The following features are bascially complete, to the C++23 specifications where
applicable.  I am aware of a handful of minor outstanding conformance issues, which should
not be noticed in normal circumstances, that I will fix soon.

- lexing
- macro expansion, including __VA_OPT__ and whitespace correctness
- predefined and built-in macros
- interpretation of literals
- expression parsing
- expression evaluation
- preprocessed output
- all directives
- _Pragma
- __has_include, __has_cpp_attribute
- the diagnostic framework.  Colourized output to a Unicode terminal is supported,
  as are translations (none provided!).  The framework could be hooked up to an IDE.
- display of the macro expansion stack in diagnostics with precise caret locations and
  range highlights
- conversion of Unicode character names (those in `\N{}` escapes) to codepoints.  My
  implementation is based on the ideas described by cor3ntin at
  https://cor3ntin.github.io/posts/cp_to_name/.  I added some ideas and improvements of my
  own to achieve roughly 20% tighter compaction - see
  https://github.com/kyuupichan/kcpp/blob/master/src/kcpp/unicode/cp_name_db.py.


Incomplete or Missing
=====================

The multiple-include optimization is not yet implemented.

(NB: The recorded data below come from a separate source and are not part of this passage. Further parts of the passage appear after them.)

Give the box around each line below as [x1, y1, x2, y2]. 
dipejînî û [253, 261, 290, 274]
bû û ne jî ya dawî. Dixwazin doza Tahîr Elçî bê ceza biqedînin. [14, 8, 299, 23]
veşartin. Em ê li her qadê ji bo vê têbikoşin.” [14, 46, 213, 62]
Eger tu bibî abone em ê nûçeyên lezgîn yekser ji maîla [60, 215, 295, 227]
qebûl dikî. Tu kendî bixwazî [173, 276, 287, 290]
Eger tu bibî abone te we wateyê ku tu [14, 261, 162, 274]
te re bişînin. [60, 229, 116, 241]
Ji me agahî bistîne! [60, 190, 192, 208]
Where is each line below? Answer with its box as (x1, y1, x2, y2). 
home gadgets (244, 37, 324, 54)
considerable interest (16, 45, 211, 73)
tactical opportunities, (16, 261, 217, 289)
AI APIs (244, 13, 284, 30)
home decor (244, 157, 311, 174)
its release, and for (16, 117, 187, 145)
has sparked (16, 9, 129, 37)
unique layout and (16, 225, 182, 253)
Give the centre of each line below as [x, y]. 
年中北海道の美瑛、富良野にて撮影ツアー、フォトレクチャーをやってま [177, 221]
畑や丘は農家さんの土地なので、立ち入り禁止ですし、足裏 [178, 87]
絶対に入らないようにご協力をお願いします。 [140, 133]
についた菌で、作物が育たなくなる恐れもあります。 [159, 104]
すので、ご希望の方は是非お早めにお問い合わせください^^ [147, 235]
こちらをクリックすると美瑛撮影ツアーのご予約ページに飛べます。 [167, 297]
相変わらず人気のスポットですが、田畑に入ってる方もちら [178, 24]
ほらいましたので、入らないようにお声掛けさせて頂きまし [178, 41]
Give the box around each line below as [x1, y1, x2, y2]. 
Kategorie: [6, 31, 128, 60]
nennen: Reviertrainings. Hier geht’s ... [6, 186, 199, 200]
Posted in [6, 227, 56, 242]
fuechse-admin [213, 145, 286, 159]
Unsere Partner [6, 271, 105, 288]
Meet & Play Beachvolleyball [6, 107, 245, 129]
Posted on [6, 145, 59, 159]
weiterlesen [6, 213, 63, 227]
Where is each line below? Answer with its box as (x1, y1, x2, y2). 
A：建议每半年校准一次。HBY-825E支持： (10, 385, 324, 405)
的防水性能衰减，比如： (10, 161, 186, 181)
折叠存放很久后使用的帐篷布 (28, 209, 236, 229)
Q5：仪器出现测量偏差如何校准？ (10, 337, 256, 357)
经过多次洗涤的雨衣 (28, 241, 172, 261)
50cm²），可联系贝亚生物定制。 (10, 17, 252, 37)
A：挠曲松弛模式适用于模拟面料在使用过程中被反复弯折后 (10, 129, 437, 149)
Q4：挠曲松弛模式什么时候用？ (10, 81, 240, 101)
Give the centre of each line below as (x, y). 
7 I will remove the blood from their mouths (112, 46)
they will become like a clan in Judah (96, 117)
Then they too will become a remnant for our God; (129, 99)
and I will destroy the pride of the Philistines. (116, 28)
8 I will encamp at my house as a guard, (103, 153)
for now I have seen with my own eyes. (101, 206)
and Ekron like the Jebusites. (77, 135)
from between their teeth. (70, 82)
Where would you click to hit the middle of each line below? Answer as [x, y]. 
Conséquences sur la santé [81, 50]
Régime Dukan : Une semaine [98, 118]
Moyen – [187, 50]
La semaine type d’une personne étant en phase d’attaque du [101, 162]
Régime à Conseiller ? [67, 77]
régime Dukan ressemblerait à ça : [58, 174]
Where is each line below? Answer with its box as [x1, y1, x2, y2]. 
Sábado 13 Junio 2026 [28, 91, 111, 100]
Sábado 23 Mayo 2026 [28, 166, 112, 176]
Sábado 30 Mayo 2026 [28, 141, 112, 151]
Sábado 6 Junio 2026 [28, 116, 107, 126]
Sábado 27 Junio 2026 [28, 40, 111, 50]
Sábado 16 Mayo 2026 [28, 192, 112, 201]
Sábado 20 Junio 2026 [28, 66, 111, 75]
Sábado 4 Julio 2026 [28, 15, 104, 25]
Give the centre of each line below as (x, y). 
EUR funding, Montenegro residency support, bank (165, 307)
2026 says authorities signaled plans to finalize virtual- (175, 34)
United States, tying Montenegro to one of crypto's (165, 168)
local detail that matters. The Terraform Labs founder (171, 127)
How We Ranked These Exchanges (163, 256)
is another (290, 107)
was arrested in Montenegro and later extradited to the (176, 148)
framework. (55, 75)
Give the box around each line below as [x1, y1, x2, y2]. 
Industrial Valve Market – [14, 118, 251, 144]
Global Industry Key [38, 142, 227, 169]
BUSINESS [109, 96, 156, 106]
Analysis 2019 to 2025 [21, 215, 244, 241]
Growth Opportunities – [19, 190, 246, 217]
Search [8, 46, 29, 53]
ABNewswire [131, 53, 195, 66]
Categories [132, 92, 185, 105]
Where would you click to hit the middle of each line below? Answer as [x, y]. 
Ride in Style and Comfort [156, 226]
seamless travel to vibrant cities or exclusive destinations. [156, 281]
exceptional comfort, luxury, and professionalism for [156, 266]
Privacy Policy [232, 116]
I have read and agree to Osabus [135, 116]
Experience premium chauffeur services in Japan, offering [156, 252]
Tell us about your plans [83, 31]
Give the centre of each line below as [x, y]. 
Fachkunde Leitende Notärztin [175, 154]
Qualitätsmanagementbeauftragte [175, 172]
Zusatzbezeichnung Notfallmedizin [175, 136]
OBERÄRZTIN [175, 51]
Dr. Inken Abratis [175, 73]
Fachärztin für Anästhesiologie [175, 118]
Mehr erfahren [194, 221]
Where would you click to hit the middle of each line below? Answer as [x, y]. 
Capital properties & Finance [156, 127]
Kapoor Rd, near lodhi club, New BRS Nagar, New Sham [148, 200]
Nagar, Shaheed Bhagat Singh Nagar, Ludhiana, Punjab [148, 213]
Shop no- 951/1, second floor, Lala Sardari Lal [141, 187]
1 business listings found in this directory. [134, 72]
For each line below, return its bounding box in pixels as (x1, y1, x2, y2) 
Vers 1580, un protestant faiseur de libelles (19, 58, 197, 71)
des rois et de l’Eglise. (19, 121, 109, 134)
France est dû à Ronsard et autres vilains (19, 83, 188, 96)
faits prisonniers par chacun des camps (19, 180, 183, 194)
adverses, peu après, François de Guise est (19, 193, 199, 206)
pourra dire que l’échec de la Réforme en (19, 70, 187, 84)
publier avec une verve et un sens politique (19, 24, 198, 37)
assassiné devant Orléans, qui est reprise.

The following are serious projects:

- C++ modules - I've not fully figured out how these work in C++ or how they interact with
  the preprocessor.  So unlikely to be tackled until some kind of real frontend exists.
- precompiled headers - possibly an idea and I suspect largely overlaps with modules.
  Again, Python is a good place to experiment before attempting an implementation in C++.


Future
======

Features like ``Makefile`` output are worth considering going forwards.

A logical next step is to become a front-end in Python.

It should be easy to extend the code to provide hooks for analysis or other tools needing
a preprocessor back-end.

Feature requests are welcome.


Documentation
=============

Soon.  The code is well-commented and reasonably clean though - it shouldn't be hard to
figure out.


Tests
=====

My testuite for the code is mostly private.  Test case submissions for the public repo
(using pytest) are welcome.

Bug reports are also welcome.


ChangeLog
=========

0.5 2025-04-07

_Pragma, #pragma, __has_include(), __has_cpp_attribute() implemented.  Several bugs fixed.

0.4.1 2025-04-02

Change directory layout so I don't have to fight setuptools.

0.4 2025-04-02

#include implemented.  Skinning.  Preprocessed output done.

0.3  2025-03-28

Macro expansion imlementation complete.  #line implemented.

0.2  2025-03-23

Object-like macro expansion, and diagnostics with a macro stack, are implemented.

0.1  2025-03-16

Initial release.  Quite incomplete but progress from here should be rapid.